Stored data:
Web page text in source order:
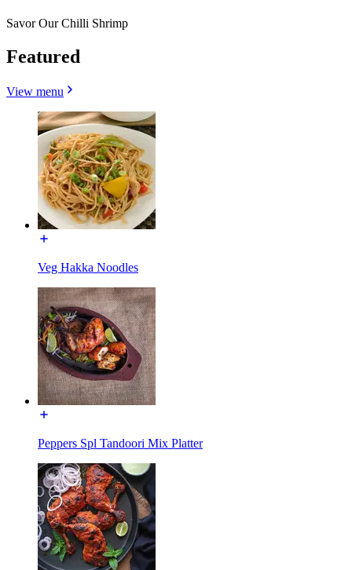
Savor Our Chilli Shrimp
Featured
View menu
Veg Hakka Noodles
Peppers Spl Tandoori Mix Platter
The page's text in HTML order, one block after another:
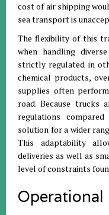
cost of air shipping
sea transport is
The flexibility of this
when handling
strictly regulated in
chemical products,
supplies often
road.Because trucks
regulations
solution for a wider
This adaptability
deliveries as well as
level of constraints
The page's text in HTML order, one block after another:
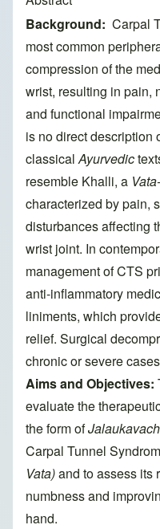
Background: Carpal
most common
compression of the
wrist, resulting in pain,
and functional
is no direct description
classicalAyurvedic
resemble Khalli, a
characterized by pain,
disturbances affecting
wrist joint. In
management of CTS
anti-inflammatory
liniments, which
relief. Surgical
chronic or severe
Aims and Objectives:
evaluate the
the form of
Carpal Tunnel
Vata)and to assess its
numbness and
hand.
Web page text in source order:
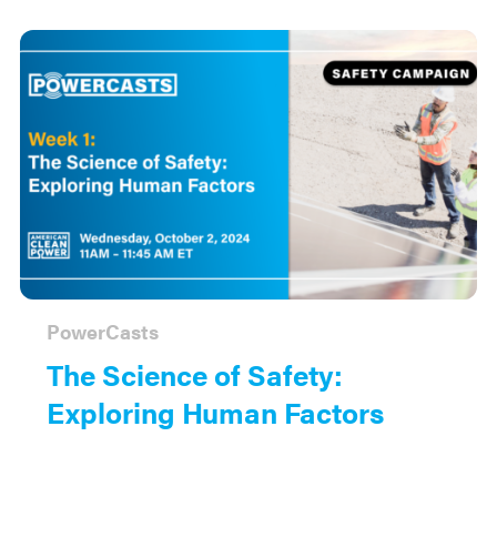
The Science of Safety:
Exploring Human Factors
PowerCasts
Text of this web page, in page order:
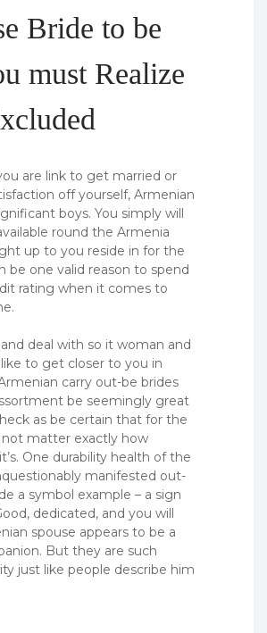
Bride to be
must Realize
are link to get married or
off yourself, Armenian
boys. You simply will
round the Armenia
up to you reside in for the
be one valid reason to spend
rating when it comes to
deal with so it woman and
to get closer to you in
carry out-be brides
be seemingly great
as be certain that for the
matter exactly how
One durability health of the
manifested out-
a symbol example – a sign
dedicated, and you will
spouse appears to be a
But they are such
just like people describe him
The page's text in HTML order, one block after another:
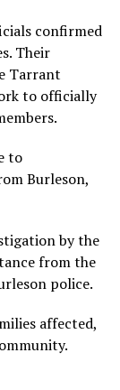
confirmed
Their
Tarrant
to officially
to
Burleson,
by the
from the
police.
affected,
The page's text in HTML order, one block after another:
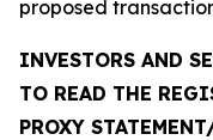
proposed
INVESTORS AND
TO READ THE
PROXY
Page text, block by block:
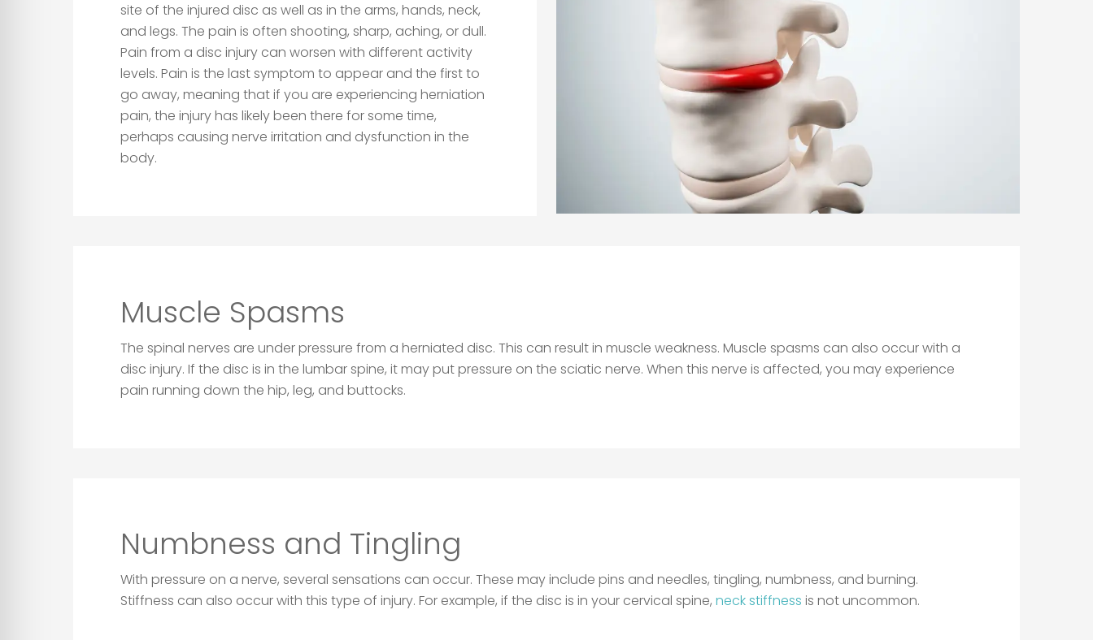
site of the injured disc as well as in the arms, hands, neck,
and legs. The pain is often shooting, sharp, aching, or dull.
Pain from a disc injury can worsen with different activity
levels. Pain is the last symptom to appear and the first to
go away, meaning that if you are experiencing herniation
pain, the injury has likely been there for some time,
perhaps causing nerve irritation and dysfunction in the
body.
Muscle Spasms
The spinal nerves are under pressure from a herniated disc. This can result in muscle weakness. Muscle spasms can also occur with a
disc injury. If the disc is in the lumbar spine, it may put pressure on the sciatic nerve. When this nerve is affected, you may experience
pain running down the hip, leg, and buttocks.
Numbness and Tingling
With pressure on a nerve, several sensations can occur. These may include pins and needles, tingling, numbness, and burning.
Stiffness can also occur with this type of injury. For example, if the disc is in your cervical spine,neck stiffness is not uncommon.
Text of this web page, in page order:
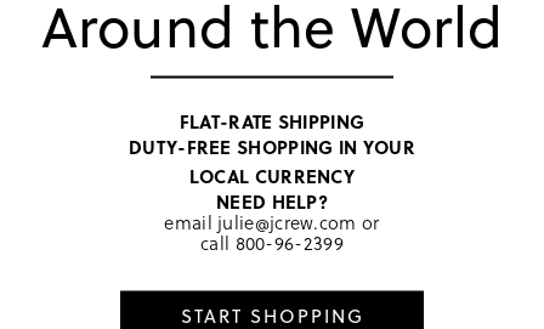
also appreciate the elegant
looks as well as summer
customers mentioning
product is enjoyed for its
Generated from the text of
Around the World
FLAT-RATE SHIPPING
DUTY-FREE SHOPPING IN YOUR
LOCAL CURRENCY
NEED HELP?
email julie@jcrew.com or
call 800-96-2399
START SHOPPING

Work instructions:
Repeat the preceding records precisely, and leave every picture out of the copy.

Response to this task:
Web page text in source order:
Savor Our Chilli Shrimp
Featured
View menu
Veg Hakka Noodles
Peppers Spl Tandoori Mix Platter
The page's text in HTML order, one block after another:
cost of air shipping
sea transport is
The flexibility of this
when handling
strictly regulated in
chemical products,
supplies often
road.Because trucks
regulations
solution for a wider
This adaptability
deliveries as well as
level of constraints
The page's text in HTML order, one block after another:
Background: Carpal
most common
compression of the
wrist, resulting in pain,
and functional
is no direct description
classicalAyurvedic
resemble Khalli, a
characterized by pain,
disturbances affecting
wrist joint. In
management of CTS
anti-inflammatory
liniments, which
relief. Surgical
chronic or severe
Aims and Objectives:
evaluate the
the form of
Carpal Tunnel
Vata)and to assess its
numbness and
hand.
Web page text in source order:
The Science of Safety:
Exploring Human Factors
PowerCasts
Text of this web page, in page order:
Bride to be
must Realize
are link to get married or
off yourself, Armenian
boys. You simply will
round the Armenia
up to you reside in for the
be one valid reason to spend
rating when it comes to
deal with so it woman and
to get closer to you in
carry out-be brides
be seemingly great
as be certain that for the
matter exactly how
One durability health of the
manifested out-
a symbol example – a sign
dedicated, and you will
spouse appears to be a
But they are such
just like people describe him
The page's text in HTML order, one block after another:
confirmed
Their
Tarrant
to officially
to
Burleson,
by the
from the
police.
affected,
The page's text in HTML order, one block after another:
proposed
INVESTORS AND
TO READ THE
PROXY
Page text, block by block:
site of the injured disc as well as in the arms, hands, neck,
and legs. The pain is often shooting, sharp, aching, or dull.
Pain from a disc injury can worsen with different activity
levels. Pain is the last symptom to appear and the first to
go away, meaning that if you are experiencing herniation
pain, the injury has likely been there for some time,
perhaps causing nerve irritation and dysfunction in the
body.
Muscle Spasms
The spinal nerves are under pressure from a herniated disc. This can result in muscle weakness. Muscle spasms can also occur with a
disc injury. If the disc is in the lumbar spine, it may put pressure on the sciatic nerve. When this nerve is affected, you may experience
pain running down the hip, leg, and buttocks.
Numbness and Tingling
With pressure on a nerve, several sensations can occur. These may include pins and needles, tingling, numbness, and burning.
Stiffness can also occur with this type of injury. For example, if the disc is in your cervical spine,neck stiffness is not uncommon.
Text of this web page, in page order:
also appreciate the elegant
looks as well as summer
customers mentioning
product is enjoyed for its
Generated from the text of
Around the World
FLAT-RATE SHIPPING
DUTY-FREE SHOPPING IN YOUR
LOCAL CURRENCY
NEED HELP?
email julie@jcrew.com or
call 800-96-2399
START SHOPPING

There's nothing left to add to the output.